Task to carry out:
The expected result is a word-for-word copy of the entries, minus any pictures.

Given data:
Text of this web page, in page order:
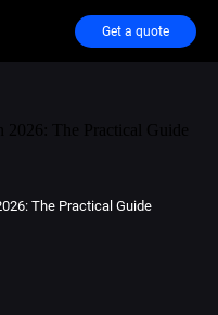
Get a quote
The Practical Guide
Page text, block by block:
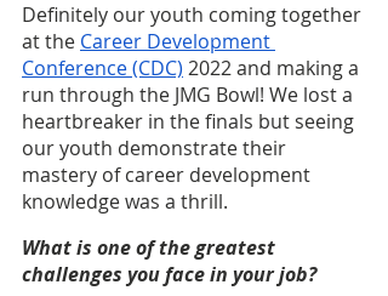
Definitely our youth coming together
at the Career Development
Conference (CDC) 2022 and making a
run through the JMG Bowl! We lost a
heartbreaker in the finals but seeing
our youth demonstrate their
mastery of career development
knowledge was a thrill.
What is one of the greatest
challenges you face in your job?

Written reply:
Text of this web page, in page order:
Get a quote
The Practical Guide
Page text, block by block:
Definitely our youth coming together
at the Career Development
Conference (CDC) 2022 and making a
run through the JMG Bowl! We lost a
heartbreaker in the finals but seeing
our youth demonstrate their
mastery of career development
knowledge was a thrill.
What is one of the greatest
challenges you face in your job?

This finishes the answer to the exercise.